Wednesday, May 06, 2009

Nimble me ...


This morning, thanks to the newspaper boy with a bad aim and a pathetic throwing arm, I had to do a little bit of Parkour to retrieve my newspaper. The local cat observed me warily as I 
"nimbly" dropped down to the sunshade, picked up my paper, stepped onto the top of the enclosing wall and leaped down to the portico in front of my landlords main door. Thankfully they were not in town and I did notice with some satisfaction a hint of jealousy in the cat. I did all this with the toothbrush in my mouth. If I had fallen, I would have tossed the toothbrush aside
and people would think I was frothing at the mouth(back up plan). The cat was still staring at me as I climbed the stairs back to my floor. I could see her chiding her kittens(there are three), "When will you learn to be 'nimble' like him??!"

Image Key(click on image to really soak in the details):

1 : Insertion point(excuse the military lingo COD and counterstrike take over sometimes)
2: Observe this insect in awe of me. Nature stands still when I make my moves.
3: Drop zone. No .. there were no cracks there ... No ... those were already there ... its a badly constructed house.
4: Newspaper was lying here(mission accomplished). Dropped some toothpaste foam when I smiled.
5: Exit point from whence I make good my escape.
6. Jealous cat was sitting here.
7. Final road to the stairs back to my floor.(Radio Static)krzzsssssssssssssssssssssch "Delta team to home base, we have the package"

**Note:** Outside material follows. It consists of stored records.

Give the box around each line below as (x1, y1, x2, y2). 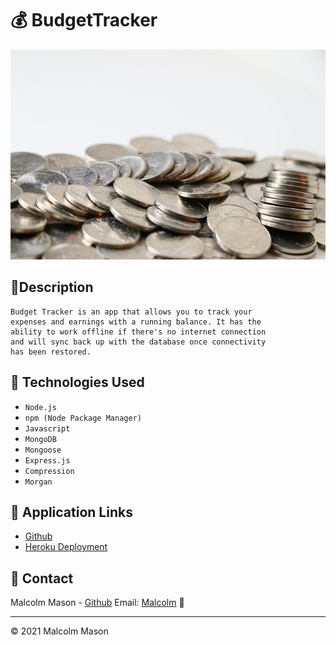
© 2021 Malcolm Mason (10, 625, 109, 637)
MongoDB (24, 434, 57, 444)
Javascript (24, 423, 71, 434)
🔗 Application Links (10, 503, 133, 521)
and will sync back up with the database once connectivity (10, 337, 267, 347)
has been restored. (10, 347, 92, 357)
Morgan (24, 477, 53, 487)
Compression (24, 466, 75, 476)

I think we men do stupid things like this now and then just to show ourselves that we have "it". Where "it" is as ambiguous as "mojo" or "zigibae". It's a stubborn refusal to accept the onset of a state of inability. "No Sarat, you can't sit on that rocking horse" "No Sarat, that tricycle is not for you." Its difficult to keep track of all the things I grow out of. I have a simple rule of thumb or ass rather. I am too old for it if, "It makes me look like an ass" or "My ass doesn't fit there". So I prefer not to do anything overtly physical. In my present condition(shape is what I mean) I look funny even when I walk(yes mom! I will work out!). I am jealous of people with a high metabolism rate. They get away with eating whatever they want! I was like that a long time ago. 
My mother would rant and rave about how the other students at school turned out like laddoos over the holidays while I looked like a piece of coconut fibre. Now ofcourse she tells me I'm too fat and have to lose weight(women!). I like the spriteliness that comes with thin or let me use the accepted word fit. I dont want people to think I'm promoting anorexia. I love food. Ask the waiters of every popular eatery who look at me and a faint glimmer of recognition shimmers on their face. It's like they have a vague memory of a long lost brother when they look at me. I love food. That is the reason why a diet never works with me. 
At one time I successfully lost the pounds(not the currency) and even gained nay 'attained' the elusive 'abs' thanks to 7 months of intense swimming for an hour, everyday. It was such a gradual thing I never even realised that I had begun to lose weight until I found myself buying size 28 pants. I am a 35 now struggling hard not to hit 36. Not a sexy number on a guy! I miss swimming! Especially when my roomie called me and told me that he has a huge pool in his hometown. I miss the days I spent in Gachibowli stadium. 50 meters long 10 feet deep(the swimming pool u notty reader!). Most people who were beginners never had the courage to step into the main pool and so stuck to the smaller one. Me and a friend(santosh) were veterans and frolicked in the bigger pool(at a platonic distance from each other). 
I must add here that it was santosh who insisted we 'graduate' to the bigger pool. Now I scamper and panic wondering where would be a good place to lose the pounds(not currency, ok I slapped myself). Now that I will be moving to Chennai, the continuous sauna effect may help.